Hey everyone! I was thrilled to find you. Looks like a wealth of info here! I have been making soap for about 11 years and make my living that way through the Farmers Markets (do 4 a week til the end of the month, then it goes down to just 3) have some wholesale accounts and a website. Am looking forward to getting to know everyone here!


----------



## Kalne (Oct 25, 2007)

Welcome! 

Can you tell us where you are located? And post your website so we can take a peek?


----------



## Guest (Oct 7, 2009)

Hello Moonbeam, glad you joined us
Barb


----------



## Sondra (Oct 25, 2007)

Hi and Welcome!! yes it is a rule here that you have to go to your profile, update your signature line with your real name (first is OK) and your location. 
Soaping for 11yrs, bet you have some good tips for us.


----------



## Moonbeam (Oct 6, 2009)

Sorry about that guys, I updated the profile this morning.

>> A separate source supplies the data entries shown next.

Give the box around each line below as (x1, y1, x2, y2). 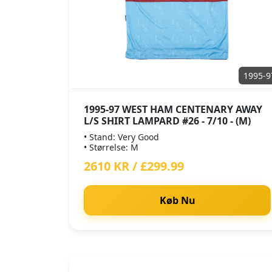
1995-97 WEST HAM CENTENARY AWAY (84, 103, 262, 116)
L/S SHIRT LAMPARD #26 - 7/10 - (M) (84, 114, 251, 127)
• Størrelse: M (84, 141, 138, 153)
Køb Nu (159, 194, 195, 207)
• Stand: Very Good (84, 131, 159, 143)

Got so excited to find you all! I am in the SF Bay area and am thankfully the owner of a little soap company that has wonderful loyal customers. I have may that have been with me since the very begining! It's a blessing with the way the economy is to still have your customers bringing their friends. Soap is still a passion, I love it like you guys do. If there's anything I can help you with give a yell! Oh and my website is www.deltamoonsoap.com Thank you all for the warm welcome!


----------



## Samilyn1981 (Oct 6, 2009)

Lovely Store! I apsire to be you someday :lol
& I haven't even made my first batch yet :biggrin


----------



## Moonbeam (Oct 6, 2009)

A warning about making soap, it's addicting! When there's no end to what you can make, and the cominations of oils etc, there's just no end to it! Thank you for the nice compliment!


----------



## Samilyn1981 (Oct 6, 2009)

I'm an addicit at heart :grin
Already addicted to cloth Diapering & making wine, what's one more thing! It's the "combinations" that keep me intreged with things. I actually love to sew too, but get bored QUICKLY!


----------



## Aja-Sammati (Oct 26, 2007)

I have labels from your soap, Carla! My aunt sends me labels from all the handcrafted soap she buys- she is an addict! She must have gotten some of yours when she was living in Cupertino (she is a market addict, too). I live a few hours north of you- near Redding. I am lucky enough to raise the goats that give milk for my soaps- glad you have 4Hers to get milk from!


----------



## Faye Farms (Sep 14, 2009)

Welcome! I'm new here too. I make milk soaps but I have Ayrshire cows instead of goats.


----------



## Moonbeam (Oct 6, 2009)

Michelle- what a small world! 
Thanks again for the warm welcome everyone, think I'm going to like it here!


----------